The chart is not the snappiest item on the sprawling Torproject.org Web site, but the message seems to be that TOR has been bouncing around two million users this year. Go back in time and the number has increased, but not much. Online statistics, particularly those associated with obfuscation software, are mushy. Let’s toss in another couple million users to account for alternative obfuscation services. What happens? We are not in the tens of millions.

Our research suggests that the stability of TOR usage is due to several factors:

  1. The hard core bad actors comprise a small percentage of the TOR usage and probably do more outside of TOR than within it. In September 2024 I will be addressing this topic at a cyber fraud conference.
  2. The number of entities indexing the “Dark Web” remains relatively stable. Sure, some companies drop out of this data harvesting but the big outfits remain and their software looks a lot like a user, particularly with some of  the wonky verification Dark Web sites use to block automated collection of data.
  3. Regular Internet users don’t pay much attention to TOR, including those with the one-click access browsers like Brave.
  4. Human investigators are busy looking and interacting, but the numbers of these professionals also remains relatively stable.
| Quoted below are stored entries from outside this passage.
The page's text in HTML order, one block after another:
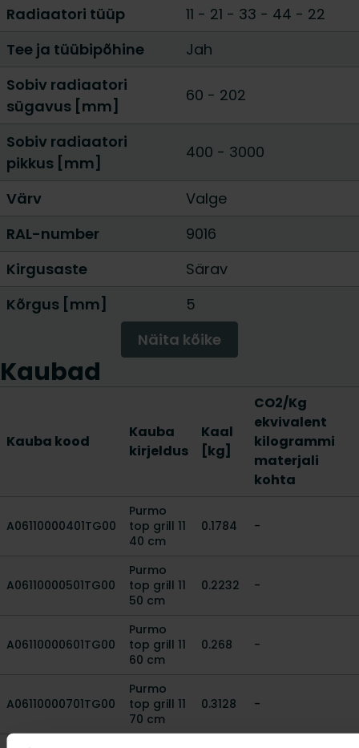
Radiaatori tüüp
11 - 21 - 33 - 44 - 22
Tee ja tüübipõhine
Jah
Sobiv radiaatori
sügavus [mm]
60 - 202
Sobiv radiaatori
pikkus [mm]
400 - 3000
Värv
Valge
RAL-number
9016
Kirgusaste
Särav
Kõrgus [mm]
5
Näita kõike
Kaubad
Kauba kood
Kauba
kirjeldus
Kaal
[kg]
CO2/Kg
ekvivalent
kilogrammi
materjali
kohta
A06110000401TG00
Purmo
top grill 11
40 cm
0.1784 -
A06110000501TG00
Purmo
top grill 11
50 cm
0.2232 -
A06110000601TG00
Purmo
top grill 11
60 cm
0.268 -
A06110000701TG00
Purmo
top grill 11
70 cm
0.3128 -
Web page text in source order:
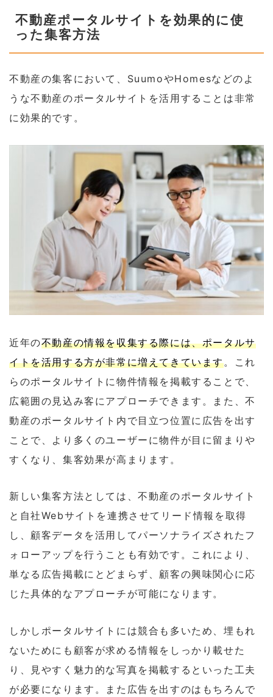
不動産ポータルサイトを効果的に使
った集客方法
不動産の集客において、SuumoやHomesなどのよ
うな不動産のポータルサイトを活用することは非常
に効果的です。
近年の不動産の情報を収集する際には、ポータルサ
イトを活用する方が非常に増えてきています。これ
らのポータルサイトに物件情報を掲載することで、
広範囲の見込み客にアプローチできます。また、不
動産のポータルサイト内で目立つ位置に広告を出す
ことで、より多くのユーザーに物件が目に留まりや
すくなり、集客効果が高まります。
新しい集客方法としては、不動産のポータルサイト
と自社Webサイトを連携させてリード情報を取得
し、顧客データを活用してパーソナライズされたフ
ォローアップを行うことも有効です。これにより、
単なる広告掲載にとどまらず、顧客の興味関心に応
じた具体的なアプローチが可能になります。
しかしポータルサイトには競合も多いため、埋もれ
ないためにも顧客が求める情報をしっかり載せた
り、見やすく魅力的な写真を掲載するといった工夫
が必要になります。また広告を出すのはもちろんで
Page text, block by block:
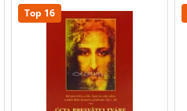
Top 16

To sum up, most people know little about the Dark Web. When these individuals figure out how to access a Web site advertising something exciting like stolen credit cards or other illegal products and services, they are unaware of a simple fact: An investigator from some country maybe operating like a bad actor to find a malefactor. By the way, the Dark Web is not as big as some cyber companies assert. The actual number of truly bad Dark Web sites is fewer than 100, based on what my researchers tell me.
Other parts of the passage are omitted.